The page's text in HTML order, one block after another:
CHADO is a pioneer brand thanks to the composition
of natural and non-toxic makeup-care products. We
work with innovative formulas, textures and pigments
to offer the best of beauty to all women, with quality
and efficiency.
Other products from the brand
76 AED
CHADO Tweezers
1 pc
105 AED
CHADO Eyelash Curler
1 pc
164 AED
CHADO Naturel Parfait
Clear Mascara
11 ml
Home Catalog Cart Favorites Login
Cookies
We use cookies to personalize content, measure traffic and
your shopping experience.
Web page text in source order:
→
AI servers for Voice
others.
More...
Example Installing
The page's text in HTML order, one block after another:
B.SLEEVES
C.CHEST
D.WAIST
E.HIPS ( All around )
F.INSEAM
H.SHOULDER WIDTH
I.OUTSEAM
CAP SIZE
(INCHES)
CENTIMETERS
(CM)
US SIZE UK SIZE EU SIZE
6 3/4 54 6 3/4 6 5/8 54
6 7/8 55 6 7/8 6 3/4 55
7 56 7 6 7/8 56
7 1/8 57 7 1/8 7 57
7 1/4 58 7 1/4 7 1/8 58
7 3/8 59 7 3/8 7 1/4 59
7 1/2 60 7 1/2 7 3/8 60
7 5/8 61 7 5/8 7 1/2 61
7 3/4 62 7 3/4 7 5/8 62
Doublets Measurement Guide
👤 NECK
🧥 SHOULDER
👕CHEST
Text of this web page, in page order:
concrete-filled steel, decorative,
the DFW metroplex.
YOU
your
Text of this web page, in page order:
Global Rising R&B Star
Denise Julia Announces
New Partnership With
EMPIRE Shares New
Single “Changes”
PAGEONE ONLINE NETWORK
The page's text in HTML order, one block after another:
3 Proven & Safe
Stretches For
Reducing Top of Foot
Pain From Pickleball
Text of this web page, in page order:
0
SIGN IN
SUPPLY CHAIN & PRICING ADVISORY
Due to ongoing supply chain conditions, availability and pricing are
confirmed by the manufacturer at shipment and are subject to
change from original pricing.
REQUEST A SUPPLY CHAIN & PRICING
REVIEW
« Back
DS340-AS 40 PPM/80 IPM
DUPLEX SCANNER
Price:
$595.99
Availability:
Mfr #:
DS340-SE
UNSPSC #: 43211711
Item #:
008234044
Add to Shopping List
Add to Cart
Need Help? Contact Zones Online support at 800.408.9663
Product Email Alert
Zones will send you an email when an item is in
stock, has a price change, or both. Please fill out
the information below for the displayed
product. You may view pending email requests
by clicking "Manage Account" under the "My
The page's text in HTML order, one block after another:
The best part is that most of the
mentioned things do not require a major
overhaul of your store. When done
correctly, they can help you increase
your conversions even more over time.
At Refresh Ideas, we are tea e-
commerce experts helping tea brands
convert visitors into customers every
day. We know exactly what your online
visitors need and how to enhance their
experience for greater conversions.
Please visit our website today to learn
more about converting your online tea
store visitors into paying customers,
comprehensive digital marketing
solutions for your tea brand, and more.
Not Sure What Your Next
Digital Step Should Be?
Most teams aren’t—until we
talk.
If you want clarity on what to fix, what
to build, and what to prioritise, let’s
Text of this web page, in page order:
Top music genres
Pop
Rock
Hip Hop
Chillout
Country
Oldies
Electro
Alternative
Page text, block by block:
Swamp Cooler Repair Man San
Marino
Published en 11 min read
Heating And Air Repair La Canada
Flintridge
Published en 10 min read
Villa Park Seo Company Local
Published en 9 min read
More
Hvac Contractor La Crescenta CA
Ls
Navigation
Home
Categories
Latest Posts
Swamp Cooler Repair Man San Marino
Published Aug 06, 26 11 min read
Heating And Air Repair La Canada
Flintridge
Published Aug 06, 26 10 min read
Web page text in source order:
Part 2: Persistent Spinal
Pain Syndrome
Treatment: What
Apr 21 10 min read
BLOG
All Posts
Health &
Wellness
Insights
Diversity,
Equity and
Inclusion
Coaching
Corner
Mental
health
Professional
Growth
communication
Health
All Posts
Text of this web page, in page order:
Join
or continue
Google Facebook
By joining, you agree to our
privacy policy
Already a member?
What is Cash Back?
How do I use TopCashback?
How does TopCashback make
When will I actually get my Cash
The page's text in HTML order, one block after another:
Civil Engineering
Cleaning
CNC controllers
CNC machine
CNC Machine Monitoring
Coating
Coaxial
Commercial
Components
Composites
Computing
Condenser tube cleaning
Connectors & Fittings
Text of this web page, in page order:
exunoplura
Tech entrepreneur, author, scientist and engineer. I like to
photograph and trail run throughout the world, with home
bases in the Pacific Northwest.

● Your assignment
For this exercise, repeat exactly the lines of the data above from the one with "Due to ongoing" down to the one with "The best part is that most of the", both end lines included.

● Task result
Due to ongoing supply chain conditions, availability and pricing are
confirmed by the manufacturer at shipment and are subject to
change from original pricing.
REQUEST A SUPPLY CHAIN & PRICING
REVIEW
« Back
DS340-AS 40 PPM/80 IPM
DUPLEX SCANNER
Price:
$595.99
Availability:
Mfr #:
DS340-SE
UNSPSC #: 43211711
Item #:
008234044
Add to Shopping List
Add to Cart
Need Help? Contact Zones Online support at 800.408.9663
Product Email Alert
Zones will send you an email when an item is in
stock, has a price change, or both. Please fill out
the information below for the displayed
product. You may view pending email requests
by clicking "Manage Account" under the "My
The page's text in HTML order, one block after another:
The best part is that most of the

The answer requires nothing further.